Alan Cox (alan@lxorguk.ukuu.org.uk)
Mon, 31 Mar 1997 20:08:13 +0100 (BST)


> Apparently this problem is not considered important because
> absolutely nothing has been done about it for over two
> years. There have been no experimental patches from Network
> gurus attempting to fix this very real and very troublesome
> problem.

Now let me see over the past two years the TCP code has actually been totally
rewritten, so thats utter crap.

> Normally, I see the window set at 24,820 (right-hand edge).
> I don't know why. Perhaps someone determined that it was

Because the normal case is that your application is reading data faster
than the network is streaming it. Contrary to your message the TCP window
is an application/application flow control.

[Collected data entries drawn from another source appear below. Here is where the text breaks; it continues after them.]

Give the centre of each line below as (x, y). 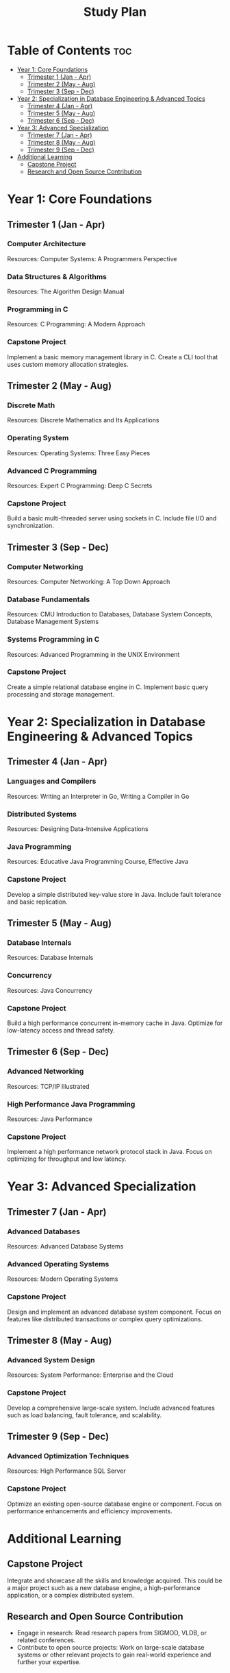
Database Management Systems (53, 622)
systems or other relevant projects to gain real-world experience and (114, 1655)
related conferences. (47, 1640)
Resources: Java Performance (50, 1119)
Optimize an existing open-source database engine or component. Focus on (115, 1504)
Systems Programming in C (53, 640)
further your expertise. (49, 1662)
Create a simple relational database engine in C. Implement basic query (108, 687)

> the machine that is routing packets to my PPP link, the
> window abruptly goes to zero (0). This is okay, it means "I
> don't have any more room". It could have slowly closed, but

It means the other end decided it had no room and sent a packet with a
zero window. A sudden looking change like that is indicative of a good
connection and generally means the window size is now smaller than the
effective round trip time. Losing a block of acks suddenely can cause
the same effect.

> correct. It is not allowed to send data when there is no
> room for it. It CAN send packets, however it MUST NOT send
> packets containing data.

On the contrary it is supposed to send 1 byte of data into the closed
window as a probe.

> Now, how does the machine that received a window of zero
> know that buffers are available again? I watch the Sun send
> a SYN. It receives an ACK with the new window. I don't know

Your trace is bogus. A SYN is the start of a new connection.

> The machine will stall for as much as 30 minutes until the
> sender re-sends an unsolicited data packet (Yes, a packet
> with data even though the window was closed). The packet is

If it stalls that long something has gone wrong. There is a specific case
fixed in pre 2.0.30 ISS snapshots where the cwnd can hit 0 (cwnd is the
window used for network flow control)

> The result is that a 1/2 megabyte file will take up to 2
> hours to be sent on a 56 kb link. Sun's "snoop" seems to be

Im seeing 8K/second over 64K links quite reliably, so there is more to it
than this

> a lot better at looking for problems than "tcpdump". Tcpdump
> seems to lose a lot of packets. It also fails to interpret
> some of them. When looking for network problems, beware of
> tcpdump. It is not a very good tool. Perhaps if its captured

tcpdump is a very good tool. You've either got a buggy tcpdump, or some
other problem if its dropping more than a tiny number of packets. And you
have non IP stuff on your net if its decoding it. tcpdump can also capture
binary format to a file and then analyse it. It can also filter the input
to avoid excessive load.

Try 2.0.29 with the ISS patches.

Alan